A script to process a WordPress WRX Export File into a format which can be imported using the AEM Migration Script. This script is primarily intended for migrating posts, including their assets and tags, but can be extended for other use cases.
bash-3.2$ ./wp-extract.groovy wordpress.xml ~/Desktop/export
Pre-processing WordPress Export wordpress.xml to /Users/dan.klco/Desktop/export
Batch ID (Wordpress): Batch1
Content Root (Required): /content/site
Path Date Format (ex: yyyy/MM/): yyyy/MM/
Assets Root (Required): /content/dam/site
Domain Name (Required): https://www.site.com
Migration Template (Required): post
Download Attachments (Y/N): Y
Loading into
Content Root: /content/site
Assets Root: /content/dam/site
Using
Domain: https://www.site.com
Template: post
Continue (Y/N): Y
Setting up folders...
Parsing wordpress.xml...
Handling item of type attachment...
To use the script:
- Download a WordPress WRX Export file
- Execute the Wordpress Export Script:
groovy wp-extract.groovy wordpress.xml ~/Desktop/export
- Configure the Script Settings
- Enter "Y" to confirm the settings
The end result will be a directory with all of the posts under the subdirectory work/source
and all of the CSV files in a subdirectory named the Batch ID. This can then be used by the AEM Migration Script to import the content into AEM.
There are two parameters to execute the script:
- wxr-file -- This required parameter is the first parameter to the script. It should be WordPress WRX Export File containing the contents of the site to migrate.
- target -- This required parameter is the second parameter to the script.
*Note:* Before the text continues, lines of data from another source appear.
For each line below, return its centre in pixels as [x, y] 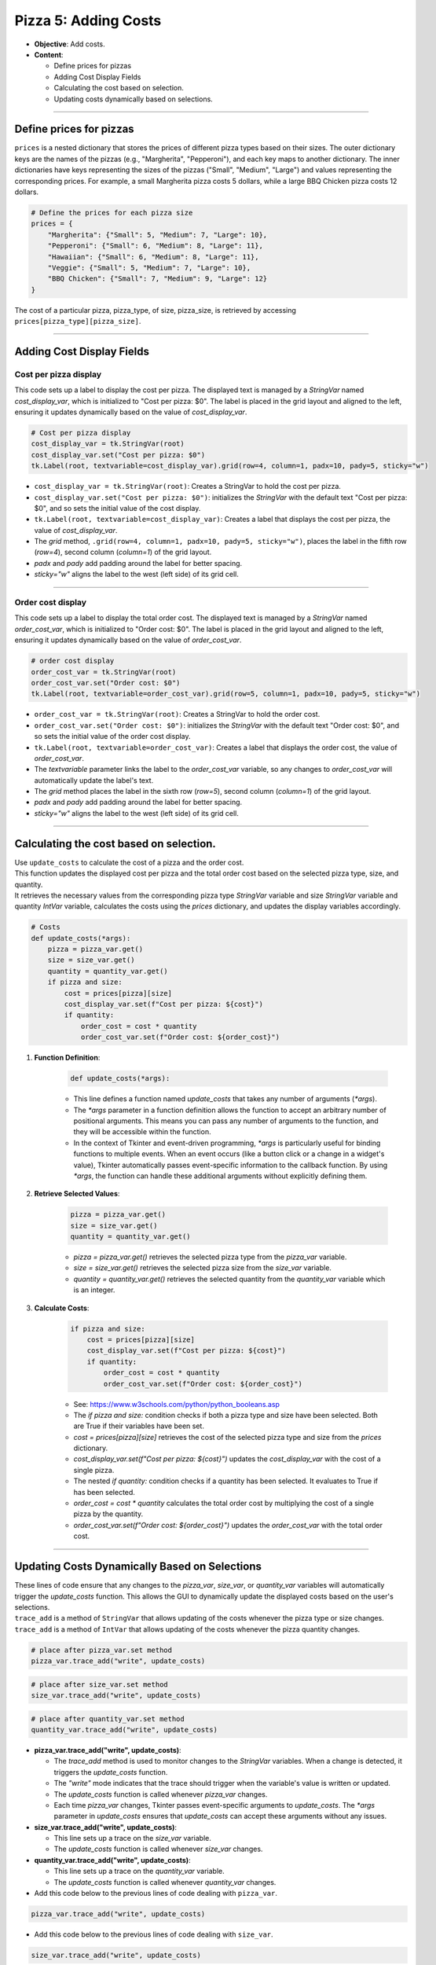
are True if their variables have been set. [139, 1426]
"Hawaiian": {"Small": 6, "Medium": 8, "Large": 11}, [153, 257]
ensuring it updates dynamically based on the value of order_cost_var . [128, 640]
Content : [49, 54]
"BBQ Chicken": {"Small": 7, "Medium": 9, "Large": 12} [158, 279]
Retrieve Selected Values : [77, 1194]
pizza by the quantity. [108, 1514]
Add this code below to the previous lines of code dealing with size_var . [154, 1934]
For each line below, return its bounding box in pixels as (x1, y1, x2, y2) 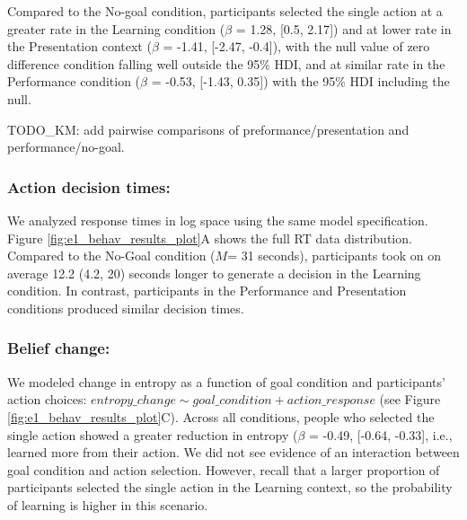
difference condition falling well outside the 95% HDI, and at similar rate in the (7, 54, 445, 73)
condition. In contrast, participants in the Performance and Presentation (7, 281, 407, 300)
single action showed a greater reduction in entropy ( (7, 425, 298, 444)
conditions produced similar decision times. (7, 298, 244, 317)
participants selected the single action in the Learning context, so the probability (7, 478, 453, 497)
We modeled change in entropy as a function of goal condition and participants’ (7, 372, 445, 391)
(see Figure (379, 390, 441, 409)
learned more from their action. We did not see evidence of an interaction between (7, 443, 460, 462)
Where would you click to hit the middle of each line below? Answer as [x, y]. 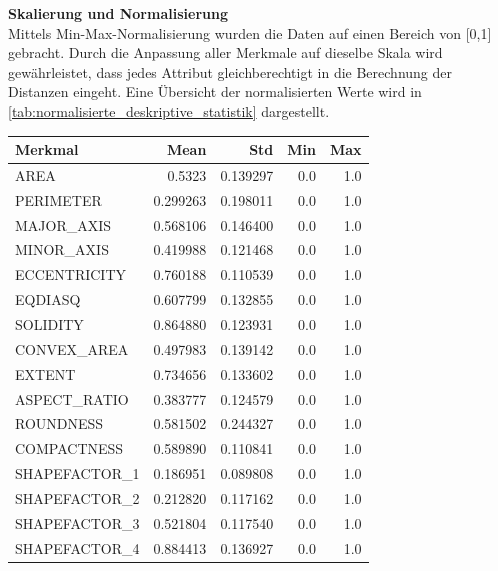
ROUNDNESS [59, 423]
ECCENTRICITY [71, 274]
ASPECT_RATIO [72, 398]
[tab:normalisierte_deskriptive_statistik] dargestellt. [169, 110]
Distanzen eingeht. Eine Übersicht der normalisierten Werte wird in [215, 91]
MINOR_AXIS [62, 249]
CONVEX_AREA [72, 348]
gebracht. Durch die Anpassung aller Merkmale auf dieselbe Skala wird [225, 52]
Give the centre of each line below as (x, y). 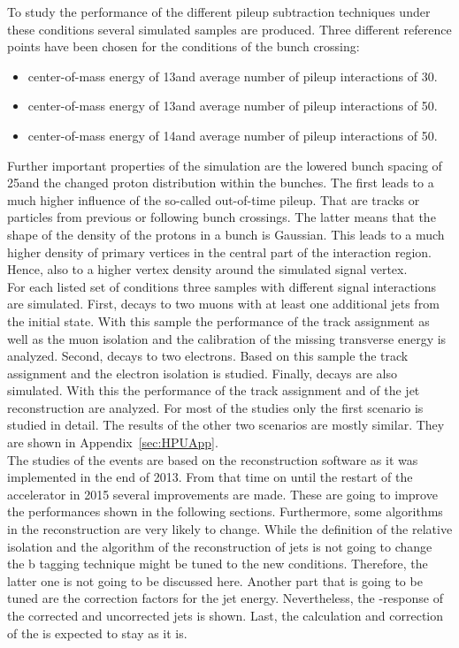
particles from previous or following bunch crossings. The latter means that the (222, 217)
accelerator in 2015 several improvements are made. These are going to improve (222, 494)
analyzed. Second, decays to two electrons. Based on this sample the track (208, 356)
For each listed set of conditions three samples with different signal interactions (222, 286)
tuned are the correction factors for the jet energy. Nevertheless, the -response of (225, 598)
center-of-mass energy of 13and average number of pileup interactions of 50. (233, 106)
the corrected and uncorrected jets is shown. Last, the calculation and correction (226, 615)
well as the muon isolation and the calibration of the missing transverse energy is (227, 338)
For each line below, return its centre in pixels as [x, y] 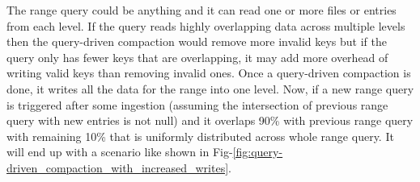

This should be a directory to which the extracted content should be saved.
The following files are used to control how the script is executed:
- Batch ID (Wordpress) -- A batch ID string, saved into the content and used as the configuration folder name. The default will be "Wordpress"
- Content Root (Required) -- The root path under which to save the Wordpress content in AEM
- Path Date Format (ex: yyyy/MM/) -- A Java Simple Date Format string to use to generate the date portion of the content path. Not required, but can be used to organize posts by date.
- Assets Root (Required) -- The root path under which to save the Wordpress attachments. Each attachment will be stored in a folder with the year / month.
- Domain Name (Required) -- The domain name of the site to be migrated including protocol but not including the initial slash. This is used to generate the URLs with which to download the attachments and the replacement.csv
- Migration Template (Required) -- The AEM Migration Script template name to use for the posts
- Download Attachments (Y/N) -- Whether or not to download the attachments from Wordpress. If true, the attachments will be downloaded locally, if not, their metadata will be extracted, but they will not be downloaded.